Exercise 2. (Alternative) Lower Leg Extension from a Chair or Bench
Begin by sitting in a stable chair or on a bench, with your knees bent at roughly 90 degrees, feet placed on the floor in front of you, begin by sitting tall, tightening your abdominals, and placing your hands on your non-working leg for support. Start by extending one lower leg out in front of you until your foot is comfortably high off the ground. This is called a lower leg extension exercise. Begin with one ’set’ of one to five ‘repetitions.’
Exercise 3. Abdominal Strengthening by Voluntary Contraction
Begin in a lying or seated position, slowly breathe out (exhale) while ‘squeezing’ your abdominal muscles. Be sure to keep your breathing steady, rhythmic, and calm. The pushing or squeezing sensation you will feel is quite normal. If you feel any pain, stop immediately. Set a goal of one set to three sets of this abdominal exercise utilizing between one and five repetitions per set. The idea here is to contract the abdominal muscles with mild exertion--never hold your breath. As you become more comfortable with this and any other exercise you can simply adjust ‘up’ the sets and repetitions to further strengthen your muscles.
These simple exercises can be modified in many ways to suit your particular needs and/or limitations. While the exercises listed above do not represent a ‘complete’ workout program for people managing obesity--they will kick start you into a better, more active, lifestyle. These exercises can help you strengthen your body enough to evaluate more sophisticated, involved, exercise programs to come. Not only will you be setting new goals--you will be accomplishing better health one step-at-a-time, day-by-day!
How does exercise help in the treatment of obesity?

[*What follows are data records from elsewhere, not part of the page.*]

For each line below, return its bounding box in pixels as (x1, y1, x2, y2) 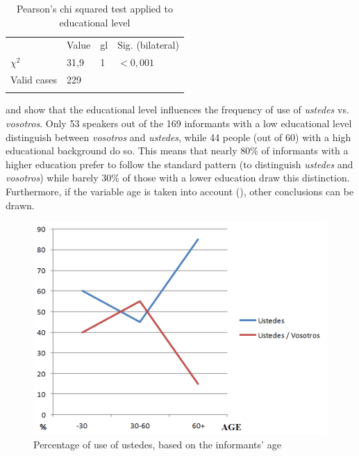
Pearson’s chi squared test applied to (16, 1, 173, 15)
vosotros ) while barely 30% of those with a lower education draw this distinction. (6, 170, 350, 185)
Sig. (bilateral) (117, 38, 179, 52)
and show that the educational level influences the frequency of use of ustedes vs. (6, 102, 349, 117)
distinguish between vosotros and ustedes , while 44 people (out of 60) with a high (6, 129, 351, 144)
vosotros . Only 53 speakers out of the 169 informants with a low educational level (6, 116, 352, 131)
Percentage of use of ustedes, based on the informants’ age (33, 437, 281, 451)
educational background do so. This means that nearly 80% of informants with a (6, 143, 349, 158)
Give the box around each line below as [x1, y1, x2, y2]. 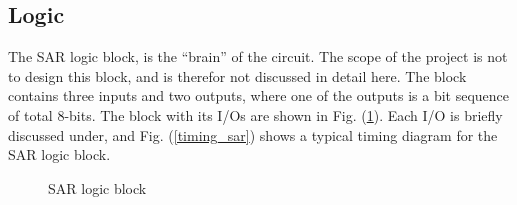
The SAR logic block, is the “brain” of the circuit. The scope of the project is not [8, 46, 508, 67]
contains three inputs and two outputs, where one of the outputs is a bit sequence [8, 85, 510, 106]
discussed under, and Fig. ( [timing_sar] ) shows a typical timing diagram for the [8, 124, 498, 145]
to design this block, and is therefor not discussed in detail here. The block [8, 65, 467, 86]
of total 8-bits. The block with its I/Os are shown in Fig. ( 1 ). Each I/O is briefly [8, 104, 503, 125]
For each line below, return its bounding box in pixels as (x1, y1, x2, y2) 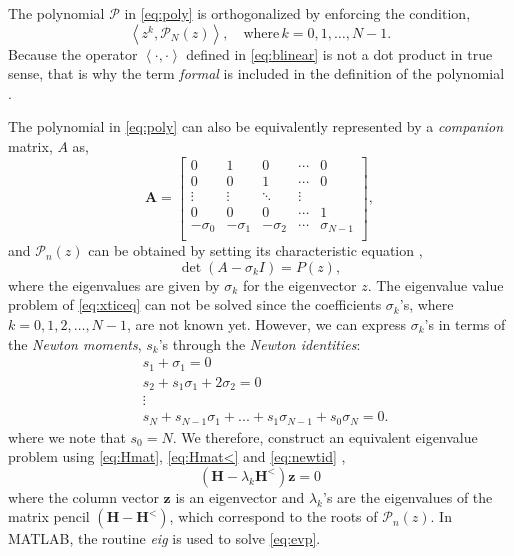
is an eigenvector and (175, 486, 305, 507)
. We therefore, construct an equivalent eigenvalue (172, 426, 478, 447)
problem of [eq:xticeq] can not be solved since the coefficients (8, 294, 382, 315)
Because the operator (8, 43, 138, 64)
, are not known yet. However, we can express (126, 314, 407, 334)
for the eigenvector (242, 274, 357, 295)
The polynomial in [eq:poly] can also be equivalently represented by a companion (8, 116, 504, 137)
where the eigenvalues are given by (8, 274, 220, 295)
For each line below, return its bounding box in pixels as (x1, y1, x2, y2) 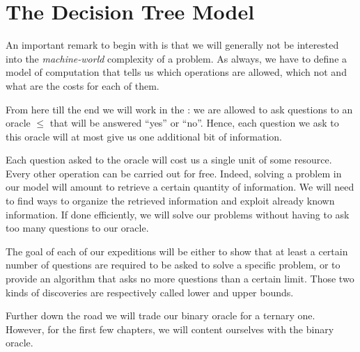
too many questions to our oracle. (6, 221, 149, 235)
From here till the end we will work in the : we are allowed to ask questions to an (6, 102, 353, 116)
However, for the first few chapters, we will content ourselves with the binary (6, 321, 334, 336)
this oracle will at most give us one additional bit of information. (6, 129, 282, 143)
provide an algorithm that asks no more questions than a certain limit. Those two (6, 271, 354, 286)
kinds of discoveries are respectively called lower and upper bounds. (6, 285, 294, 299)
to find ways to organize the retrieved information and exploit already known (6, 193, 335, 208)
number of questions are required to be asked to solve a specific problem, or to (6, 257, 341, 272)
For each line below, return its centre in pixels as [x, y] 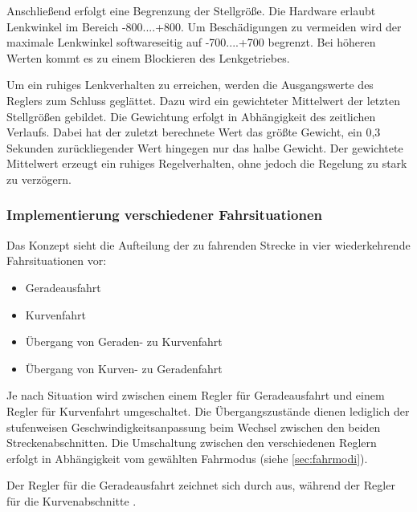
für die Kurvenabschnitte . [72, 500]
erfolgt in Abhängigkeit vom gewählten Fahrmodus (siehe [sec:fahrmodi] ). [187, 458]
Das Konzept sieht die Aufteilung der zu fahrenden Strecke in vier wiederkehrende [208, 244]
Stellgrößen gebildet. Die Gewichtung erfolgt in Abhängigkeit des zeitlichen [191, 116]
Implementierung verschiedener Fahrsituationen [164, 215]
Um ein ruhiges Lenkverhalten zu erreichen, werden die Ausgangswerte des [190, 85]
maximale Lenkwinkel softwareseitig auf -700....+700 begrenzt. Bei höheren [191, 42]
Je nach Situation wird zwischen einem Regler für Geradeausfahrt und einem [196, 395]
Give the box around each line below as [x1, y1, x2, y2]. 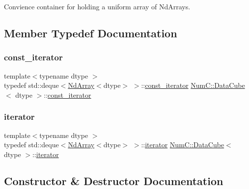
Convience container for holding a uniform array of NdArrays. [4, 1, 191, 11]
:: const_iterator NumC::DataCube [141, 80, 245, 90]
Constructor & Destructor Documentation [4, 173, 223, 188]
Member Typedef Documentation [4, 25, 177, 40]
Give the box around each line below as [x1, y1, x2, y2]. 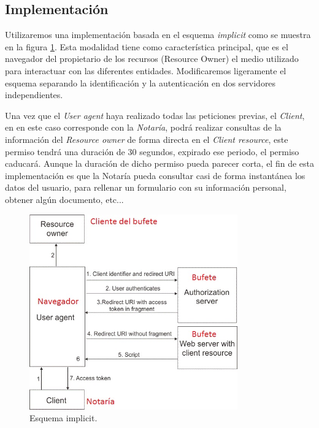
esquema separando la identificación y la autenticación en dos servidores [5, 76, 276, 89]
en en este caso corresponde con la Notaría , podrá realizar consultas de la [5, 121, 282, 134]
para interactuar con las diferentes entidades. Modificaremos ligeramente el [5, 64, 286, 77]
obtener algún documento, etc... [5, 193, 124, 205]
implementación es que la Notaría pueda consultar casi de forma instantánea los [5, 169, 306, 182]
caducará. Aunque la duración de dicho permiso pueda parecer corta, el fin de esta [5, 157, 314, 170]
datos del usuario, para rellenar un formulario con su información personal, [5, 181, 286, 194]
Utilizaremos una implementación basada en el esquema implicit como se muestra [5, 28, 311, 41]
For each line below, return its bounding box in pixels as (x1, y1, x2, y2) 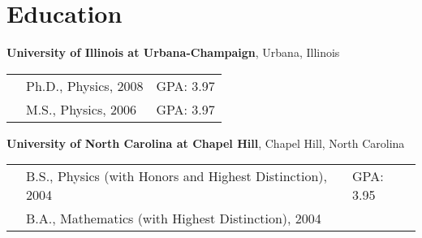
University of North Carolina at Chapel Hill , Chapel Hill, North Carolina (6, 134, 405, 151)
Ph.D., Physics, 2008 (26, 76, 144, 95)
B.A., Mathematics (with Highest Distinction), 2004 (26, 209, 321, 228)
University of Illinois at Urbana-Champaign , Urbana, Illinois (6, 44, 340, 61)
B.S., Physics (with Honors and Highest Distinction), (26, 167, 327, 186)
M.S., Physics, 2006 (26, 99, 136, 119)
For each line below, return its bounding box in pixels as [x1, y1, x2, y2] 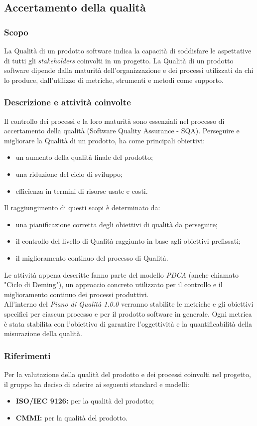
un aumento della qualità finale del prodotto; [15, 152, 153, 162]
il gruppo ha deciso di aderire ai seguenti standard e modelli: [4, 379, 189, 389]
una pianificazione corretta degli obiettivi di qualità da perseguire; [15, 219, 218, 229]
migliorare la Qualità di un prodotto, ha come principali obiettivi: [4, 135, 205, 145]
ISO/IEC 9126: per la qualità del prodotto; [15, 396, 154, 406]
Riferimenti [4, 349, 51, 362]
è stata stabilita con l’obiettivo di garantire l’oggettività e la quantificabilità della [4, 318, 253, 329]
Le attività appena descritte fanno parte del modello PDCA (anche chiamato [4, 269, 239, 280]
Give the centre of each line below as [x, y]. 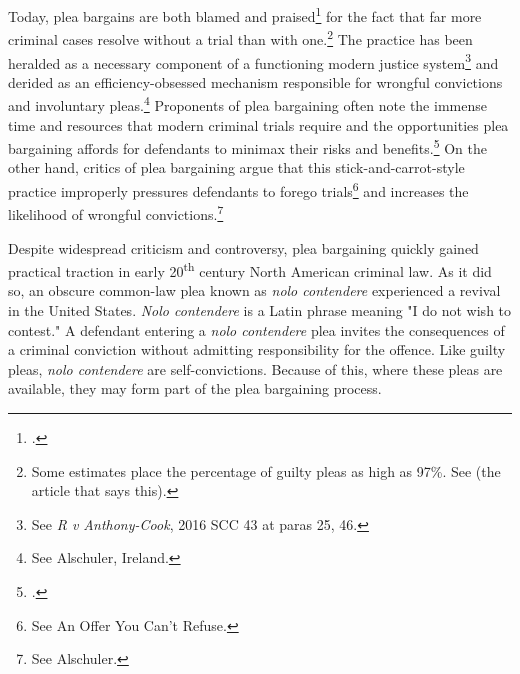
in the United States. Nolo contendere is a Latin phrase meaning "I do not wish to [260, 309]
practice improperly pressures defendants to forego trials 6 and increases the [238, 189]
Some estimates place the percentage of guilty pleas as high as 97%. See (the [266, 470]
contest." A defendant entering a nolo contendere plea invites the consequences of [256, 329]
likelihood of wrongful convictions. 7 [116, 212]
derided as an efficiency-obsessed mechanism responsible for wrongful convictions [255, 81]
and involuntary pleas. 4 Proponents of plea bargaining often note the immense [247, 103]
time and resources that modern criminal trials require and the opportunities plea [258, 124]
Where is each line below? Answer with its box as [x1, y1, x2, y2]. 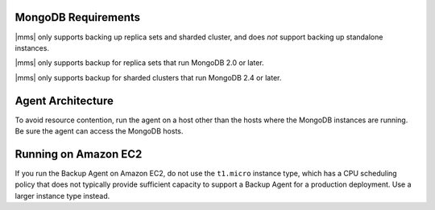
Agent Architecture [14, 93, 114, 108]
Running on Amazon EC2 [14, 147, 143, 161]
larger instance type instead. [14, 191, 110, 200]
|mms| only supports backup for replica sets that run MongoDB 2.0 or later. [14, 58, 265, 68]
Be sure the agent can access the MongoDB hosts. [14, 126, 184, 136]
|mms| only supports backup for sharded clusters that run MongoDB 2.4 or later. [14, 72, 282, 82]
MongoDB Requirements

The goal of treatment for obesity is weight loss. Exercise is an essential part of any weight-loss program and should become a permanent part of your lifestyle. The benefits of exercise can include
Improved and Increased:
- calorie burning/ weight loss
- muscle tone
- metabolic rate
- heart and lung function
- ability to concentrate
- physical appearance
Decreased and Reduced:
- stress level
- major depression
- sleepless nights
- high blood pressure, high cholesterol, blood sugar instability
- risk of cancers and heart disease
If you of your child are obese there are many things you can do to reverse or stop obesity. Simply add physical activity like bike riding, modified sports activities or physical whole body exercise each day for an hour or more. Commit to dietary changes that include developing a diet that is well balanced with whole foods like lean meats, lots of vegetables, and low glycemic fruits, can help you and your child to live a healthier life and enjoy quality of life for many years.